ANZEIGE
ANZEIGE
ANZEIGE
| 17:03 Uhr

Der besondere Fall aus dem Krankenhaus Senftenberg
Schrauben, Stab und System gegen Lendenwirbel-Bruch

Bei Chefarzt Dietmar Salger (r.) ist Patient Jürgen Pötzsch in den besten Händen. Am Modell erklärt der Mediziner das Verfahren der Wirbelkörperersatz-Operation mit Schrauben-Stab-Verankerung. Der 66-jährige Rentner hat nach der Operation im Krankenhaus Senftenberg neuen Lebensmut geschöpft. Er kann sich wieder fast schmerzfrei bewegen und plant bereits die ersten Fahrradtouren nach dem Sturz im Herbst des Vorjahres.
Bei Chefarzt Dietmar Salger (r.) ist Patient Jürgen Pötzsch in den besten Händen. Am Modell erklärt der Mediziner das Verfahren der Wirbelkörperersatz-Operation mit Schrauben-Stab-Verankerung. Der 66-jährige Rentner hat nach der Operation im Krankenhaus Senftenberg neuen Lebensmut geschöpft.

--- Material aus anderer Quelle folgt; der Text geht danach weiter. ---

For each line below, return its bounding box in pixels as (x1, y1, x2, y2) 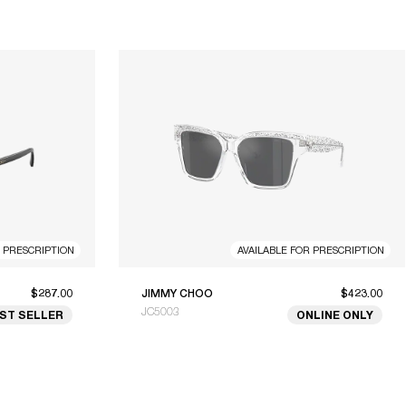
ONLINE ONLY (296, 307, 373, 322)
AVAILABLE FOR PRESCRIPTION (237, 243, 384, 256)
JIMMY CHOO (141, 286, 213, 300)
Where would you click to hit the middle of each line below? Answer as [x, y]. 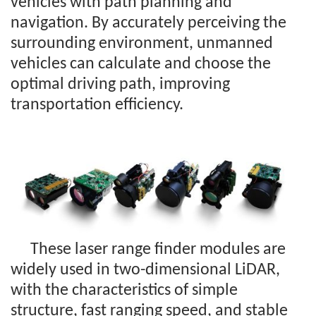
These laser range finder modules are [158, 250]
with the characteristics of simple [124, 291]
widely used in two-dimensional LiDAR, [145, 271]
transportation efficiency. [97, 105]
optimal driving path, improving [120, 85]
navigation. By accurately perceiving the [148, 24]
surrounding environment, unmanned [142, 44]
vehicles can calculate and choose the [141, 65]
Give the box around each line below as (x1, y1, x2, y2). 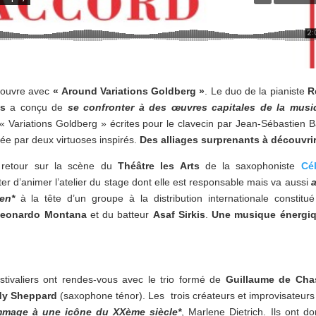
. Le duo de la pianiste (205, 85, 308, 97)
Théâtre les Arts (111, 160, 205, 172)
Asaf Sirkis (152, 209, 205, 221)
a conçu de (5, 102, 68, 114)
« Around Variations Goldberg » (52, 85, 205, 97)
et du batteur (86, 209, 153, 221)
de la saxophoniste (205, 160, 301, 172)
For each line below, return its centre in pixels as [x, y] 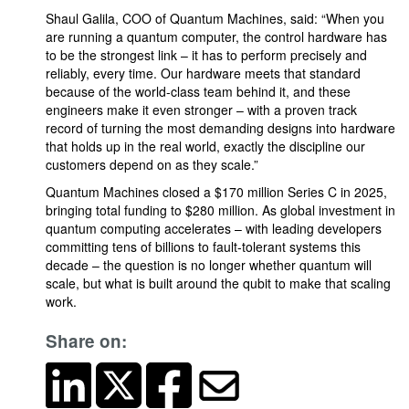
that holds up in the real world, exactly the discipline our [205, 146]
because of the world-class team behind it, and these [198, 91]
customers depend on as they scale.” [152, 164]
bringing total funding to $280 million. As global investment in [220, 210]
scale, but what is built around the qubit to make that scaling [218, 283]
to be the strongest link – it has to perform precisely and [206, 55]
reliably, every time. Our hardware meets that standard [203, 73]
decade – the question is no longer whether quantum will [209, 265]
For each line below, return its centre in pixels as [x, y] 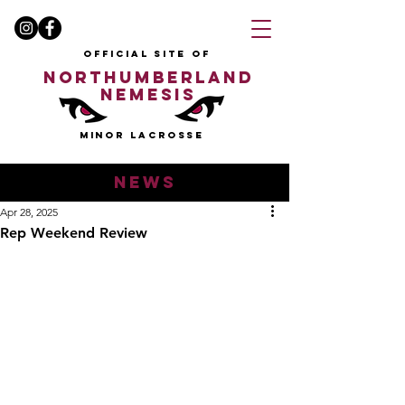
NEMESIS [148, 94]
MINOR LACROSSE [142, 135]
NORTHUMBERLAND [148, 77]
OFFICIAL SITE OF [147, 54]
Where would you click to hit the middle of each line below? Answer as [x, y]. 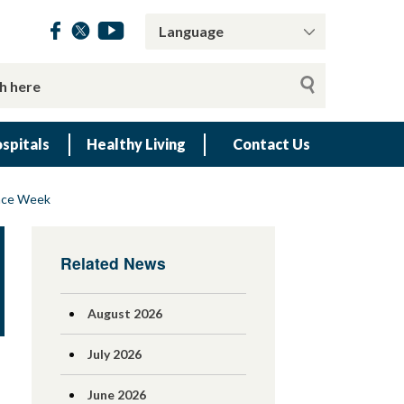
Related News [113, 263]
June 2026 [116, 395]
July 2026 [114, 354]
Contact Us [271, 144]
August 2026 [124, 313]
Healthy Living [136, 144]

Er kann sich wieder fast schmerzfrei bewegen und plant bereits die ersten Fahrradtouren nach dem Sturz im Herbst des Vorjahres. FOTO: Klinikum Niederlausitz GmbH / STEFFEN RASCHE
Senftenberg. In unserer Serie „Der besondere Fall“ erzählen wir von außergewöhnlichen Schicksalen, Diagnosen und medizinischen Wegen. Der 42. besondere Fall kommt aus dem Krankenhaus Senftenberg des Klinikums Niederlausitz. Von Andrea Budich

Es war der letzte Mittwoch im vergangenen September. Das weiß Jürgen Pötzsch noch ganz genau. Der rüstige Rentner aus Gröditz schwingt sich morgens wie immer auf seinen Drahtesel, um im gut vier Kilometer entfernten Nachbarort frische Brötchen zu holen. Plötzlich radelt er schnurstracks einem Blaulichteinsatz der örtlichen Feuerwehr entgegen. Der Radweg ist gesperrt, rot-weißes Flatterband stoppt die Weiterfahrt und überall Blaulichter.

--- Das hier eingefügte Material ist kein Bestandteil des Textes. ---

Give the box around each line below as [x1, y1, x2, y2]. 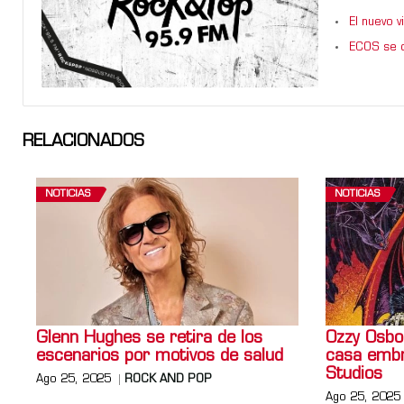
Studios [325, 365, 382, 383]
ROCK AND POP [124, 373, 212, 385]
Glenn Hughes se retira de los [36, 329, 262, 347]
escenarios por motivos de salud [36, 347, 283, 365]
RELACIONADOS [23, 133, 144, 151]
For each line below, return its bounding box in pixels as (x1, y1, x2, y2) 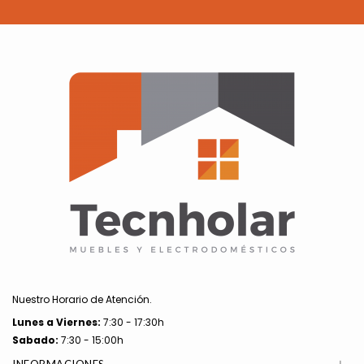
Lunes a (12, 315, 56, 329)
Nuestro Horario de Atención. (12, 292, 152, 306)
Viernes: (56, 315, 101, 329)
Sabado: (12, 333, 58, 347)
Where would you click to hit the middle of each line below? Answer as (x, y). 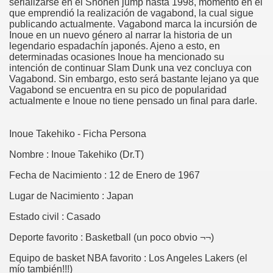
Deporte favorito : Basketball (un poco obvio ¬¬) (112, 237)
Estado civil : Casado (55, 217)
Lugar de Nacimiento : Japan (71, 196)
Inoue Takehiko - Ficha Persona (78, 134)
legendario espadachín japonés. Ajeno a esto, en (115, 46)
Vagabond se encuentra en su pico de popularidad (118, 90)
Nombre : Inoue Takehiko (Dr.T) (76, 154)
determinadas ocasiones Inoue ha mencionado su (117, 57)
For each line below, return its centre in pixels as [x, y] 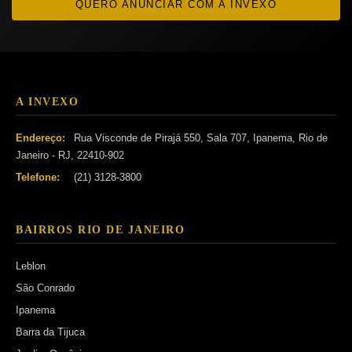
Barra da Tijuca [50, 332]
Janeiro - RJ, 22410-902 [70, 155]
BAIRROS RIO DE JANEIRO [100, 229]
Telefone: [38, 177]
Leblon [31, 266]
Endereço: [40, 137]
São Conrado [45, 288]
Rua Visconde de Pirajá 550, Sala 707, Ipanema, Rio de [199, 137]

Jürgen Pötzsch muss runter von seinem Rad, um zu wenden. In der Hektik des Augenblicks verheddert er sich mit dem Fuß an der Querstange seines Rades, er verliert das Gleichgewicht und fällt ziemlich unsanft auf sein Hinterteil. Der pensionierte Elektriker, der bei seinen Montageeinsätzen auf den Baustellen viel erlebt hat, ist hart im Nehmen. Er rappelt sich wieder auf, schwingt sich erneut aufs Rad und radelt wieder heim. Ohne Brötchen. Dafür aber mit einem Schmerz im Rücken, der bei jedem Pedaltritt heftiger wird.

Sein Hausarzt diagnostiziert später eine sturzbedingte Prellung und verschreibt Schmerztabletten. Damit kommt Jürgen Pötzsch auch eine ganze Zeit einigermaßen gut hin – bis er an seinem Auto die Winterreifen aufschrauben will. „Der Schmerz war plötzlich wieder ungebremst da, ließ kaum einen Gedanken zu und hat mich regelrecht überwältigt“, beschreibt er. Diesmal wird er von seinem Hausarzt zum Röntgen geschickt. Nach einer zusätzlichen MRT-Untersuchung steht dann fest, was die Beschwerden und Schmerzen verursacht. „Ihr vierter Lendenwirbel ist gebrochen – und es ist nicht einmal ein schöner Bruch“, sagt damals der Arzt, der Jürgen Pötzsch auf der Stelle ins Krankenhaus überweist.

Chefarzt Dr. Dietmar Salger aus dem Krankenhaus Senftenberg entscheidet sich bei seinem Patienten Jürgen Pötzsch für ein minimal-invasives Vorgehen zur Versorgung der Wirbelsäulen-Verletzung. Diese Technik wird über kleine Hautschnitte durchgeführt. Sie ist deshalb mit kleineren Narben, einer schnelleren Heilung, kürzeren Rehabilitationszeiten und weniger Komplikationen als bei herkömmlichen invasiven Operationsmethoden verbunden.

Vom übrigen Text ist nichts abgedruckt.